● Instructions to follow:
Go through the entries below, count every line with the string "because", and answer with only that number.
════════
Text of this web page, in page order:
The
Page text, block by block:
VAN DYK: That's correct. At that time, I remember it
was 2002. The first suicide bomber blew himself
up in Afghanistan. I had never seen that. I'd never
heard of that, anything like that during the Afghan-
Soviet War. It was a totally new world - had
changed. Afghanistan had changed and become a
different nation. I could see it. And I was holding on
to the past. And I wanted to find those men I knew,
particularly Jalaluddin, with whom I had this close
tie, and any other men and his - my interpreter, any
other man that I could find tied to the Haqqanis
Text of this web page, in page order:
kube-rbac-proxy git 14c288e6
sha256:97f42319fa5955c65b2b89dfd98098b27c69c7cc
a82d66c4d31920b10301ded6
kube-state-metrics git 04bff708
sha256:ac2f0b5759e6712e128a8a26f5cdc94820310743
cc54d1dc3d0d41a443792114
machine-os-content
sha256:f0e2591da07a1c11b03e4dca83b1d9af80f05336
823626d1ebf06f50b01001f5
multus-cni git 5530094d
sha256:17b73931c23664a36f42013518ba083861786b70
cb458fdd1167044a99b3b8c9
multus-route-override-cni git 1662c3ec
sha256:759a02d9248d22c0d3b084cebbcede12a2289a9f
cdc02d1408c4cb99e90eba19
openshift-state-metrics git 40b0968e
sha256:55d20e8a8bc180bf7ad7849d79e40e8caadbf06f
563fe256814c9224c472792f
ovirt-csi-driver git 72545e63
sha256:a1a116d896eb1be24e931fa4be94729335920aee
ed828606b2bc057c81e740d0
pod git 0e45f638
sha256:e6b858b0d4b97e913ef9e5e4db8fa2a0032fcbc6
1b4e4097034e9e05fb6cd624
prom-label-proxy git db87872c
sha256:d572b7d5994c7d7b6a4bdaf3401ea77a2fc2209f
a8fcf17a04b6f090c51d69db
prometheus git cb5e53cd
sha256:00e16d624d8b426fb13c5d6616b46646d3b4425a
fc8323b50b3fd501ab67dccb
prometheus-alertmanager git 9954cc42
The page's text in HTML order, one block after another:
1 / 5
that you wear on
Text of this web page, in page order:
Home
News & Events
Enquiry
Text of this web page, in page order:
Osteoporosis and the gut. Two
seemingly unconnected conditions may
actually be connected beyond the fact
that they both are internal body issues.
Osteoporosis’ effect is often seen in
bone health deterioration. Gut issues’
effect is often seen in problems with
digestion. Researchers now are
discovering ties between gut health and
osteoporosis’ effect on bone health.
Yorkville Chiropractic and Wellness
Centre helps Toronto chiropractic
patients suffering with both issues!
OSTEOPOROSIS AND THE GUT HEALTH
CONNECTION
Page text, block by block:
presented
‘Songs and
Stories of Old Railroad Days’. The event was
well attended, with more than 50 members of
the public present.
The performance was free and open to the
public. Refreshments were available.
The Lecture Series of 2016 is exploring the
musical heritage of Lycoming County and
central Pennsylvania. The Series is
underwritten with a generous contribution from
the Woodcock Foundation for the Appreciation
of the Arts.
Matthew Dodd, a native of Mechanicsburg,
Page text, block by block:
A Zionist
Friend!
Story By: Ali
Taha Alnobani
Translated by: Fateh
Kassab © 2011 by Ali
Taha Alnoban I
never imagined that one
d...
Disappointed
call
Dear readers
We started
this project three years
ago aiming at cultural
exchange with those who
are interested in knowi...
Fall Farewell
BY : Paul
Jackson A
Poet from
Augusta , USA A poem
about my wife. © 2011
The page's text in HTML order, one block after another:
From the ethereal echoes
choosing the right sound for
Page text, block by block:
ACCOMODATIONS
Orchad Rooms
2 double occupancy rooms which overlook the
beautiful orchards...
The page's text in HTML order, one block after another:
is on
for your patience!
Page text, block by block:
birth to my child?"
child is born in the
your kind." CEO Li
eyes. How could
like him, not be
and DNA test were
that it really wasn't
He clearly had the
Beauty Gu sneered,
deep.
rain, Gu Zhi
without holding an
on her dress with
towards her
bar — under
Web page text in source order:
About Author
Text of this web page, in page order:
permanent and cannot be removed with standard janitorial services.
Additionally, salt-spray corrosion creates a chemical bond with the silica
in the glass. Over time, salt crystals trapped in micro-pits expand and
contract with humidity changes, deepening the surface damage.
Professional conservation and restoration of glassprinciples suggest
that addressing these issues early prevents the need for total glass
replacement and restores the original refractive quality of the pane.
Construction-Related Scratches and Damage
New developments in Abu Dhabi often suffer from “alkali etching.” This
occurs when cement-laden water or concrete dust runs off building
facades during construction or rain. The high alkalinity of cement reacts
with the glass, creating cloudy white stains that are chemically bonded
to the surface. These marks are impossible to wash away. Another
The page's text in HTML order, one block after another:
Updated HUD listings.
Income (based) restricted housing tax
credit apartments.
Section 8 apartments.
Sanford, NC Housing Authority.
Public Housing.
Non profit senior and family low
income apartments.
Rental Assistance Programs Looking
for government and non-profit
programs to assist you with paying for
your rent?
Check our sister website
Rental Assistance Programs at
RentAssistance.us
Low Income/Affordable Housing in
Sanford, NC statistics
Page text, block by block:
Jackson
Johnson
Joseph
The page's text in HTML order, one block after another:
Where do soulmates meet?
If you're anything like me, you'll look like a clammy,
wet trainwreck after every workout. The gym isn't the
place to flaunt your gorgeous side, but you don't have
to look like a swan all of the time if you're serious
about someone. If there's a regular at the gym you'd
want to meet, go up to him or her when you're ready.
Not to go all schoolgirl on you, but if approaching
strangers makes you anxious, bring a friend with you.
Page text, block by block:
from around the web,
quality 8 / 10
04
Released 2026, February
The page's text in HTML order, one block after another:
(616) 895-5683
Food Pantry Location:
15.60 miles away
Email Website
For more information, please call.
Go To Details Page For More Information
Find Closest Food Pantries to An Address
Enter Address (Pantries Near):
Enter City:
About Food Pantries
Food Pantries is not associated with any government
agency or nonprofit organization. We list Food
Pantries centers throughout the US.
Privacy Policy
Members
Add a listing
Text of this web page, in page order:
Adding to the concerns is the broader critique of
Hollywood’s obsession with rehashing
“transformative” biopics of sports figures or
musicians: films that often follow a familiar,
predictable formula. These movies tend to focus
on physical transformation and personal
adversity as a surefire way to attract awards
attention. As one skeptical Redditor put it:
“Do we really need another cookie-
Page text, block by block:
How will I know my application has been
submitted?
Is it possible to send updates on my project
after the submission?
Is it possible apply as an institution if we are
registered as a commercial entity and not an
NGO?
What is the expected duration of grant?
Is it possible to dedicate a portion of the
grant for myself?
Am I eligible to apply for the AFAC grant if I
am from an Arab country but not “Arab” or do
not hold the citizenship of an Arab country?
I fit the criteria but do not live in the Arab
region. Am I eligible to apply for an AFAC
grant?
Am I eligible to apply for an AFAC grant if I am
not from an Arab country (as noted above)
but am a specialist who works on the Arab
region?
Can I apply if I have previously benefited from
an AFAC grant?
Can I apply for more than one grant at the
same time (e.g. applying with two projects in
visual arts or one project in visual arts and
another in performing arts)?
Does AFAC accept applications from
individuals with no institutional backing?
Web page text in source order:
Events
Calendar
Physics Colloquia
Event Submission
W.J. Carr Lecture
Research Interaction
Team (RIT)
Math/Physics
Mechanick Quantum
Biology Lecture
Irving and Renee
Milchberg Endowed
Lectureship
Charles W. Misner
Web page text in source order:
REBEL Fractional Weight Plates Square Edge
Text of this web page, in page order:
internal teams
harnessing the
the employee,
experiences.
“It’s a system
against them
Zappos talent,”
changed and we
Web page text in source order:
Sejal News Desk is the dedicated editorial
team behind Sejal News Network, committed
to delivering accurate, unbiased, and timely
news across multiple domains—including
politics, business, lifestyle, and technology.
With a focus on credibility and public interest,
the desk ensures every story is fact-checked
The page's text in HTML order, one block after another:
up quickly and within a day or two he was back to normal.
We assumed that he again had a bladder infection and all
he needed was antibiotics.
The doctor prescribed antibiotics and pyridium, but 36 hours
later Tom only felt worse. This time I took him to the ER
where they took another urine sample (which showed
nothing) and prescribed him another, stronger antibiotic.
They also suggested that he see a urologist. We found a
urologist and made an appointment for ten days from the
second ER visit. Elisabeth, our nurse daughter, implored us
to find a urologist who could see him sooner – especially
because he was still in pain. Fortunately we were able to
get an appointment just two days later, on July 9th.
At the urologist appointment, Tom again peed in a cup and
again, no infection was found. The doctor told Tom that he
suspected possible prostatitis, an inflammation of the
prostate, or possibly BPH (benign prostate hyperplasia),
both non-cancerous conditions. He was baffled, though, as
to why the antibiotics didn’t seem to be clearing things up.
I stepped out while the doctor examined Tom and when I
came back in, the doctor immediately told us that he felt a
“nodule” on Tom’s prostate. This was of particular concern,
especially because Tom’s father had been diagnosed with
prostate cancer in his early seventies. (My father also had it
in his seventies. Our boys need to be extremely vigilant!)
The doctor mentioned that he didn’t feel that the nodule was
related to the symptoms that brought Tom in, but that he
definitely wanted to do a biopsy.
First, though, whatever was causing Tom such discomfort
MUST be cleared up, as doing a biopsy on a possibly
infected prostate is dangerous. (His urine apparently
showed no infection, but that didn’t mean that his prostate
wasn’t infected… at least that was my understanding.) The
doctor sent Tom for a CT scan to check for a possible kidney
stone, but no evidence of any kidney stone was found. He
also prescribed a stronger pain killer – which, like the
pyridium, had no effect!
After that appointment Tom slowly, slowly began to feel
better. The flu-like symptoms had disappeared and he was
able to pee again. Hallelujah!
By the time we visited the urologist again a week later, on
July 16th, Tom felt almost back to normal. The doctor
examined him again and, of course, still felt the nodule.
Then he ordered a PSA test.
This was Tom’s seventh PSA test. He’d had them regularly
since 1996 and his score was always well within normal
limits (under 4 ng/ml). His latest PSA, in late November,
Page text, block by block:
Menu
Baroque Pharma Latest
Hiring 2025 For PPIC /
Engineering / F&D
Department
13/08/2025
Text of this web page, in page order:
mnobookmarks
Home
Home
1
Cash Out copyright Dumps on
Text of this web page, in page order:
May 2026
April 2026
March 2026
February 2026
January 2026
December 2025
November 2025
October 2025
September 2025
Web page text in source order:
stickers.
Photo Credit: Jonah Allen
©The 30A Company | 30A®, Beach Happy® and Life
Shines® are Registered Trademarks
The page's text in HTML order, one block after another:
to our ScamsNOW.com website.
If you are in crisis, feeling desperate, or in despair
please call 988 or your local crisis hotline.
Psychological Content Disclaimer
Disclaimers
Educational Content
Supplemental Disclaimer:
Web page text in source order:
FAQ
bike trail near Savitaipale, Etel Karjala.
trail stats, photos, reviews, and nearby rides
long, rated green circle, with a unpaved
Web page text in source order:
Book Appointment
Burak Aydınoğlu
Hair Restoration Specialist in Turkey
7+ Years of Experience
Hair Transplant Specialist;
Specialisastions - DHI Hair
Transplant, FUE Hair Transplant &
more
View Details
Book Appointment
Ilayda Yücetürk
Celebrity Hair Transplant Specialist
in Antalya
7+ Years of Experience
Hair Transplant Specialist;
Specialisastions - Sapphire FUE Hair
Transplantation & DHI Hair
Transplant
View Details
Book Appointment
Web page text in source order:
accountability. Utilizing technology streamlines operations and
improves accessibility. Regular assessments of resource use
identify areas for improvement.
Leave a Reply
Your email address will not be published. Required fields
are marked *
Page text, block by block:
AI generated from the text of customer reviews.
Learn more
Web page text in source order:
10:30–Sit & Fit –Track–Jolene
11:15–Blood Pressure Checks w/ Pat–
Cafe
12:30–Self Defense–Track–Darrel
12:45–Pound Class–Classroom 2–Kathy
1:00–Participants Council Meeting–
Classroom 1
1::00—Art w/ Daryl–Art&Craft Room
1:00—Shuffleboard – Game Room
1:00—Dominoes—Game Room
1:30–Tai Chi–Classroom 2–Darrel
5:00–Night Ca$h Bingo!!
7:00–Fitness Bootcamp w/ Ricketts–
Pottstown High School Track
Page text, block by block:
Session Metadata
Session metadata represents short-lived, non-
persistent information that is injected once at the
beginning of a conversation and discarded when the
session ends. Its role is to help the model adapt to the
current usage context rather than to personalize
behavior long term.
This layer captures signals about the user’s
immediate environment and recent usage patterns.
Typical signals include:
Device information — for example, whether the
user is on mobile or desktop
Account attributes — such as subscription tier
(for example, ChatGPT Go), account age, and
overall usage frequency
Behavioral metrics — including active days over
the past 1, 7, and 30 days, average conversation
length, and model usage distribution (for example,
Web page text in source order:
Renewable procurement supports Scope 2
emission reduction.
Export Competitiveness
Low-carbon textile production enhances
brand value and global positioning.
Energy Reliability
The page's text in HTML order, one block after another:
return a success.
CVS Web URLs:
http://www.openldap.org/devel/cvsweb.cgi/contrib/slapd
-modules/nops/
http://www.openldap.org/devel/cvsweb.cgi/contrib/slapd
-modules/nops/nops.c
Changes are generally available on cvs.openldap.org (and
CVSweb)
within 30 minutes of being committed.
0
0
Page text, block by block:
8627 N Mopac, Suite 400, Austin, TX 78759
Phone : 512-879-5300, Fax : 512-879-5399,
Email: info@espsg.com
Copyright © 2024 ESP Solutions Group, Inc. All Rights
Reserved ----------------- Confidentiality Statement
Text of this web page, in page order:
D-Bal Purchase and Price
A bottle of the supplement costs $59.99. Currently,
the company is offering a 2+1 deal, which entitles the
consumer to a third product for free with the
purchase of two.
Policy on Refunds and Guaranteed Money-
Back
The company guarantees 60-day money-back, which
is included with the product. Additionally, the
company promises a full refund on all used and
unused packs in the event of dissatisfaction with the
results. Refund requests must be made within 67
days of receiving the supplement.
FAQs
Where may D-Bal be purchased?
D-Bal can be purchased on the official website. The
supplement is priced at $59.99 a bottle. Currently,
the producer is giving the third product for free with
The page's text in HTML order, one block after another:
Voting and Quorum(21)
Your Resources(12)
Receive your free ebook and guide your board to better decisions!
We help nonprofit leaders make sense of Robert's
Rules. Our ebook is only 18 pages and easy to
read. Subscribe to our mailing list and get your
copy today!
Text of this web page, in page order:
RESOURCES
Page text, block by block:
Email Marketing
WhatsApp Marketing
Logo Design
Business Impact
════════
● Response below:
2